Samples were loaded into 4-20% SDS-polyacrylamide precast gels (Bio-Rad) and proteins were separated by electrophoresis at 30 V for ~4 hours room temperature. Separated proteins were then transferred to PVDF membranes (Millipore) overnight using a wet transfer system (Bio-Rad) at 4 °C, or the Bio-Rad Trans-Blot Turbo transfer system. For immunoblotting, membranes were incubated in 5% milk-blocking buffer (1x TBS-T) followed by primary antibody incubation overnight at 4 °C with rotation. Membranes were washed 3 times for 5 minutes in 1x TBS-T and then incubated with secondary antibodies for 1-2 hours at room temperature.
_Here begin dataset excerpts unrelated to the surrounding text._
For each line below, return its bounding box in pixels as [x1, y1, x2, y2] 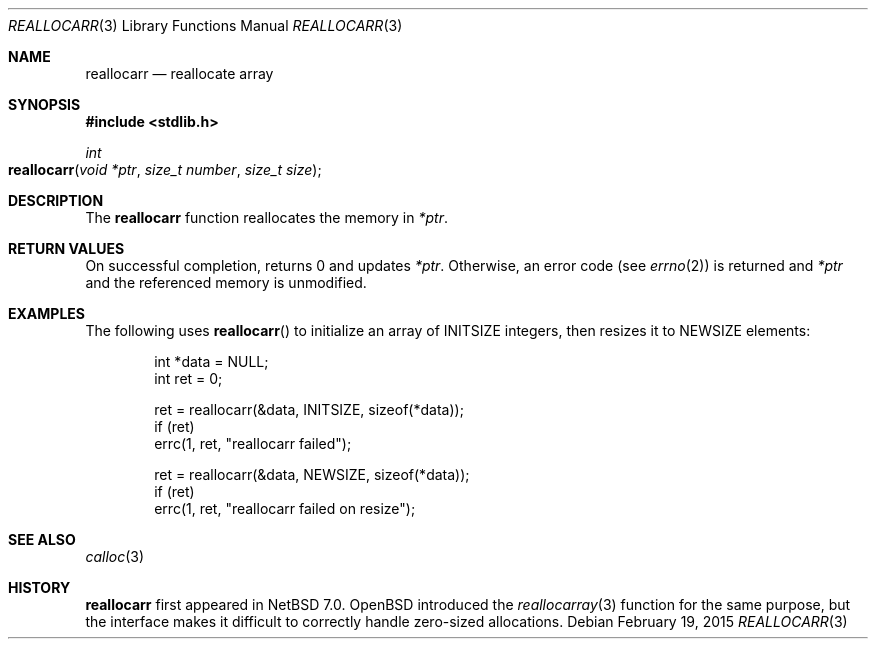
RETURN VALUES [8, 240, 125, 257]
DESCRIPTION [8, 192, 104, 209]
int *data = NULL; [154, 353, 269, 370]
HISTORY [8, 579, 71, 596]
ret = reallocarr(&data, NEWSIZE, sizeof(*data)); [154, 466, 470, 483]
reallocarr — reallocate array [85, 65, 274, 82]
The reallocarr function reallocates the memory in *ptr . [85, 209, 448, 226]
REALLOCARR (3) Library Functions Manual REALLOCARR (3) [8, 17, 403, 34]

Membranes underwent final washes before developing using West Femto Substrate (ThermoFisher 34095) with film exposure or imaged using the Odyssey Li-Cor system. Primary antibodies used: mouse anti-THOC6 (1:1000, Abnova H00079228-A01), rabbit anti-THOC1 (1:2000, Bethyl Laboratories A302-839A), rabbit anti-THOC2 (1:2000, Bethyl Laboratories A303-630A), rabbit anti-THOC5 (1:2000, Bethyl Laboratories A302-120A), mouse anti-ALYREF (1:2000, Sigma Aldrich A9979), rabbit anti-CHTOP (1:2000, Invitrogen PA5-55929), mouse anti-β-actin (1:5000, Abcam ab6276), goat anti-HAPLN1 (1:400, R&D Systems AF2608), rabbit anti-CEMIP (1:2500, Proteintech 50-173-3270), rabbit anti-WNT7A (1:1000, Abcam ab274321), rabbit anti-DKK2 (1:250,ab38594), rabbit anti-TP53 (1:1000, Abcam ab131442), rabbit anti-Flag antibody (1:2500, Proteintech 20543-1-AP). Secondary antibodies used: donkey anti-rabbit HRP-conjugated (1:5000, Cytiva NA9340V), goat anti-mouse HRP-conjugated (1:1000, Invitrogen 32430), IRDye® 680RD goat anti-rabbit IgG (1:5000, Li-Cor Biosciences 926-68071), and IRDye® 800CW goat anti-mouse IgG (1:5000, Li-Cor Biosciences 925-32210).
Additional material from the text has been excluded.